Centigrade (Celsius) To Fahrenheit Scale:

2. Convert each of the following temperature from the Kelvin scale to the Celsius scale and Fahrenheit O K, 20 K, 100 K, 300 K, 373 K, and 500 K.
Ans: Kelvin Scale To Centigrade (Celsius):
FORMULA:

T_°C = T_K - 273

i) 0 K
Solution:
T_°C = T_K - 273
⇒ T_°C = 0 - 273 = -273 °C Ans.

ii) 20 K
Solution:
T_°C = T_K - 273
⇒ T_°C = 20 - 273 = -253 °C Ans.

iii) 100 K
Solution:
T_°C = T_K - 273
⇒ T_°C = 100 - 273 = -173 °C Ans.

iv) 300 K
Solution:
T_°C = T_K - 273
⇒ T_°C = 300 - 273 = 27 °C Ans.

v) 373 K
Solution:
T_°C = T_K - 273
⇒ T_°C = 373 - 273 = 100 °C Ans.

vi) 500 K
Solution:
T_°C = T_K - 273
⇒ T_°C = 500 - 273 = 227 °C Ans.

Kelvin Scale To Fahrenheit:

i) 0 K
Solution:
T_°F = 1.8 (T_K - 273) + 32
⇒ T_°F = 1.8 (0 - 273) + 32
⇒ T_°F = 1.8 (-273) + 32 ⇒ T_°F = - 491.4 + 32 = -459.4 °F Ans.

ii) 20 K
Solution:
T_°F = 1.8 (T_K - 273) + 32
⇒ T_°F = 1.8 (20 - 273) + 32
⇒ T_°F = 1.8 (-253) + 32 ⇒ T_°F = - 455.4 + 32 = -423.4 °F Ans.

iii) 100 K
Solution:
T_°F = 1.8 (T_K - 273) + 32
⇒ T_°F = 1.8 (100 - 273) + 32
⇒ T_°F = 1.8 (-173) + 32 ⇒ T_°F = - 311.4 + 32 = -279.4 °F Ans.

iv) 300 K
Solution:
T_°F = 1.8 (T_K - 273) + 32
⇒ T_°F = 1.8 (300 - 273) + 32
⇒ T_°F = 1.8 (27) + 32 ⇒ T_°F = - 48.6 + 32 = 80.6 °F Ans.

v) 373 K
Solution:
T_°F = 1.8 (T_K - 273) + 32
⇒ T_°F = 1.8 (373 - 273) + 32
⇒ T_°F = 1.8 (100) + 32 ⇒ T_°F = 180 + 32 = 212 °F Ans.

vi) 500 K
Solution:
T_°F = 1.8 (T_K - 273) + 32
⇒ T_°F = 1.8 (500 - 273) + 32
⇒ T_°F = 1.8 (227) + 32 ⇒ T_°F = 408.6 + 32 = 440.6 °F Ans.

3. What are the conditions (temperature and pressure) at which the triple point of water occurs?
Ans: Triple Point Of Water:
The triple point of water occurs at a temperature of 273.16 K (0.01°C) and a pressure of 4.58 mm of mercury or 611.73 Pascal.

4. Where is the triple point located in relation to the solid, liquid, and gas regions?
Ans: Location Of Triple Point Of Water:
The triple point is located at the intersection where the lines separating the solid, liquid, and gas phases meet on the phase diagram. It is the point where all three phases coexist in thermodynamic equilibrium.

5. How does the pressure of a gas change if its volume is halved at constant temperature?
Ans: According to Boyle's Law, at constant temperature, the pressure of a gas is inversely proportional to its volume. Therefore, if the volume is halved, the pressure will double.

6. What happens to the volume of a gas when its temperature is increased while keeping the pressure constant?
Ans: According to Charles's Law, at constant pressure, the volume of a gas is directly proportional to its temperature (measured in Kelvin).
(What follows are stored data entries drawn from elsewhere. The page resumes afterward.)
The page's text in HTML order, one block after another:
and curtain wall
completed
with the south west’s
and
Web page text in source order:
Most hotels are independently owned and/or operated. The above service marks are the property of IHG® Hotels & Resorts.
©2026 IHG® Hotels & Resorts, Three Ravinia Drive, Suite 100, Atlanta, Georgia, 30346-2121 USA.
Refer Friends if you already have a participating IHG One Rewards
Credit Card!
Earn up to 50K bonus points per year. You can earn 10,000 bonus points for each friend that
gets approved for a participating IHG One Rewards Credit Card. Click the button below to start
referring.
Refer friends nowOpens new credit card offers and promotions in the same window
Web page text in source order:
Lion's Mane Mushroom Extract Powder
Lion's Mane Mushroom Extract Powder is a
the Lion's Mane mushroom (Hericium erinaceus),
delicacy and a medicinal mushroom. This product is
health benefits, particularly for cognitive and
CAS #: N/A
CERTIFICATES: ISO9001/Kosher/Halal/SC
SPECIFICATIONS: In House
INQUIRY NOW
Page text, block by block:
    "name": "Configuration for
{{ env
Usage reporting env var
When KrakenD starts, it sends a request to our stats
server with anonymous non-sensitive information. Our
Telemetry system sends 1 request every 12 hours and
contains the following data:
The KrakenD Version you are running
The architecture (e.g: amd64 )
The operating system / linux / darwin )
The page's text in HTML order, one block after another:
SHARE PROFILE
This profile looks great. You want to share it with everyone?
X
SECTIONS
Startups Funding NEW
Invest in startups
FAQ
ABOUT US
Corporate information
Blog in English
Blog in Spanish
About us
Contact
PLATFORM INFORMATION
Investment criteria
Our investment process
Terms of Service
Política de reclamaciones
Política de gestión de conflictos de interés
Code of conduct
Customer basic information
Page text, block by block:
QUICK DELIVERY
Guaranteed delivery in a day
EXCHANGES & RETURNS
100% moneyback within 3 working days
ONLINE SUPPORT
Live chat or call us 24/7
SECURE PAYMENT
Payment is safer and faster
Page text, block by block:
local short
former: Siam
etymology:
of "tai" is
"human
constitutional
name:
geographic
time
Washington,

So, increasing the temperature will cause the volume to increase.

7. What is the relationship between the volume and the number of moles of a gas at constant temperature and pressure?
Ans: According to Avogadro's Law, at constant temperature and pressure, the volume of a gas is directly proportional to the number of moles. Increasing the number of moles will increase the volume proportionally.
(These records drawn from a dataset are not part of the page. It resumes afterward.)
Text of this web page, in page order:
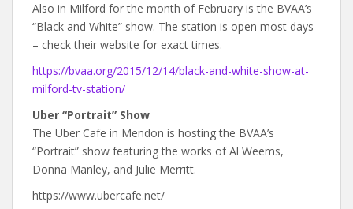
Also in Milford for the month of February is the BVAA’s
“Black and White” show. The station is open most days
– check their website for exact times.
https://bvaa.org/2015/12/14/black-and-white-show-at-
milford-tv-station/
Uber “Portrait” Show
The Uber Cafe in Mendon is hosting the BVAA’s
“Portrait” show featuring the works of Al Weems,
Donna Manley, and Julie Merritt.
https://www.ubercafe.net/
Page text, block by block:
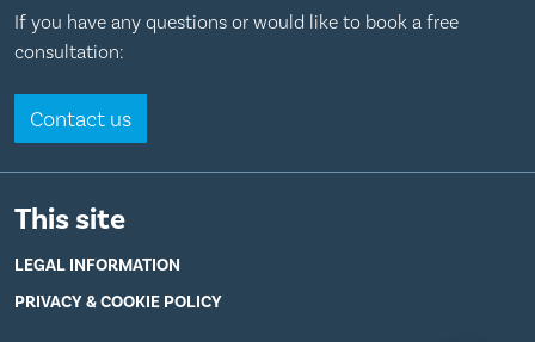
If you have any questions or would like to book a free
consultation:
Contact us
This site
LEGAL INFORMATION
PRIVACY & COOKIE POLICY
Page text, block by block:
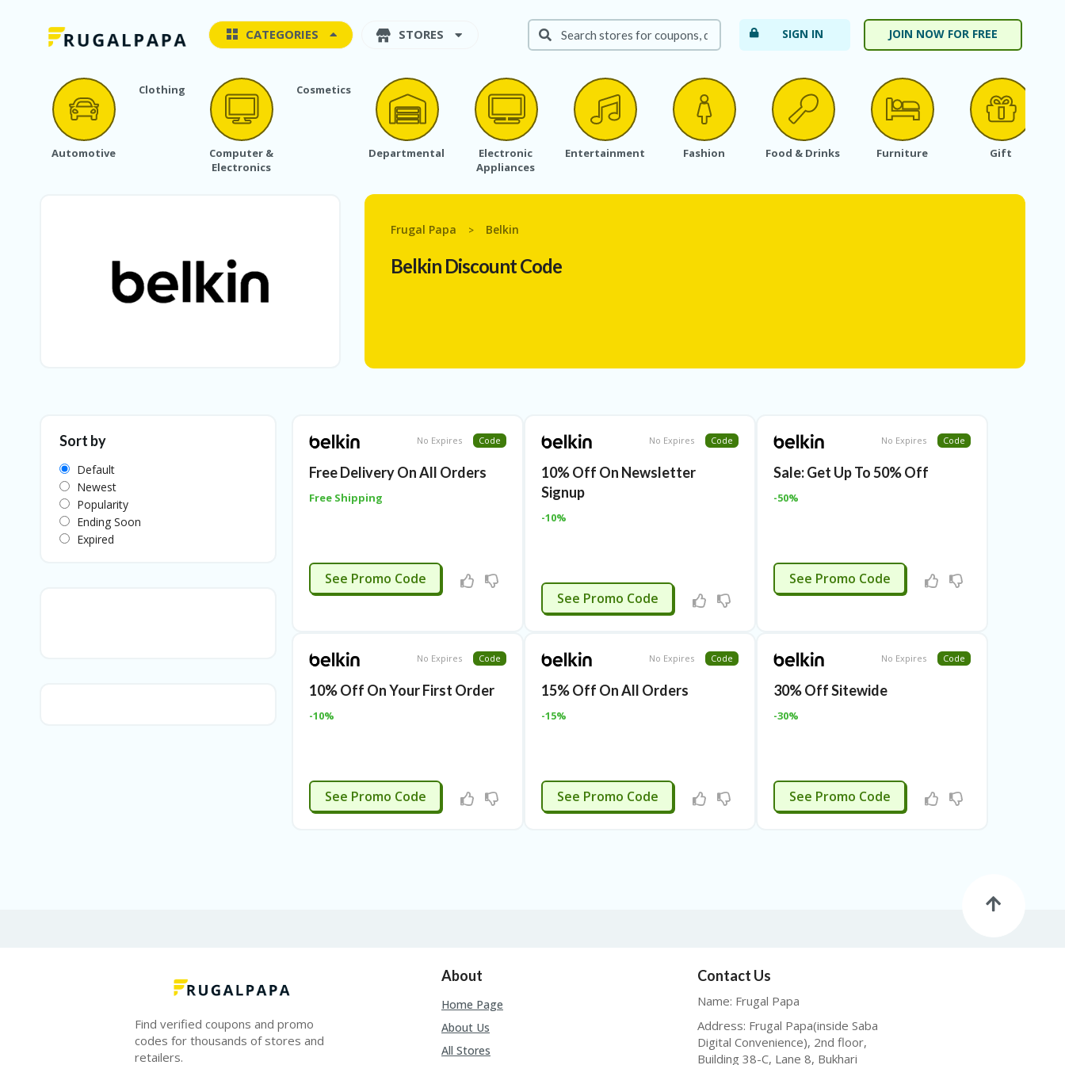
CATEGORIES STORES SIGN IN JOIN NOW FOR FREE
Automotive
Clothing
Computer &
Electronics
Cosmetics
Departmental
Electronic
Appliances
Entertainment Fashion Food & Drinks Furniture Gift
Frugal Papa > Belkin
Belkin Discount Code
No Expires Code
Free Delivery On All Orders
Free Shipping
APPLIED
See Promo Code
No Expires Code
10% Off On Newsletter
Signup
-10%
APPLIED
See Promo Code
No Expires Code
Sale: Get Up To 50% Off
-50%
APPLIED
See Promo Code
No Expires Code
10% Off On Your First Order
-10%
APPLIED
See Promo Code
No Expires Code
15% Off On All Orders
-15%
APPLIED
See Promo Code
No Expires Code
30% Off Sitewide
-30%
STP23
See Promo Code
Sort by
Default
Newest
Popularity
Ending Soon
Expired
Find verified coupons and promo
codes for thousands of stores and
retailers.
About
Home Page
About Us
All Stores
Contact Us
Name: Frugal Papa
Address: Frugal Papa(inside Saba
Digital Convenience), 2nd floor,
Building 38-C, Lane 8, Bukhari

8. Describe the motion of molecules in a gas according to the kinetic molecular theory.
Ans: According to the kinetic molecular theory, molecules in a gas move in all directions with a wide range of speeds. They are in constant, random motion, colliding elastically with each other and with the walls of the container. These collisions are perfectly elastic, meaning there is no loss of kinetic energy during collisions, and molecules move freely in straight lines between collisions.
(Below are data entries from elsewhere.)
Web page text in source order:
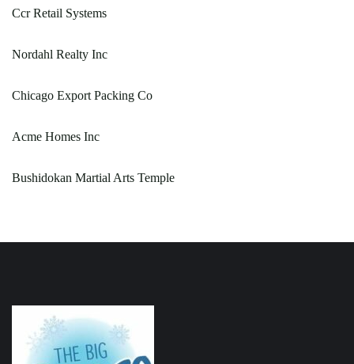
Ccr Retail Systems
Nordahl Realty Inc
Chicago Export Packing Co
Acme Homes Inc
Bushidokan Martial Arts Temple
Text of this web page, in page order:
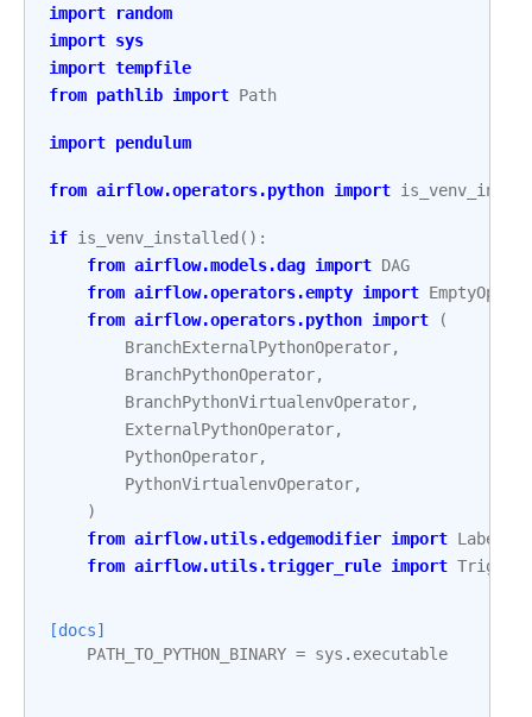
import random
import sys
import tempfile
from pathlib import Path
import pendulum
from airflow.operators.python import
if is_venv_installed ():
from airflow.models.dag import DAG
from airflow.operators.empty import
from airflow.operators.python import (
BranchExternalPythonOperator,
BranchPythonOperator,
BranchPythonVirtualenvOperator,
ExternalPythonOperator,
PythonOperator,
PythonVirtualenvOperator,
)
from airflow.utils.edgemodifier import Label
from airflow.utils.trigger_rule import
[docs]
PATH_TO_PYTHON_BINARY = sys . executable

9. What is the relationship between temperature and molecular motion in a gas?
The temperature of a gas is directly related to the average kinetic energy of its molecules. As temperature increases, the molecules move faster, resulting in higher average kinetic energy. Conversely, lowering the temperature decreases the molecular speed and kinetic energy.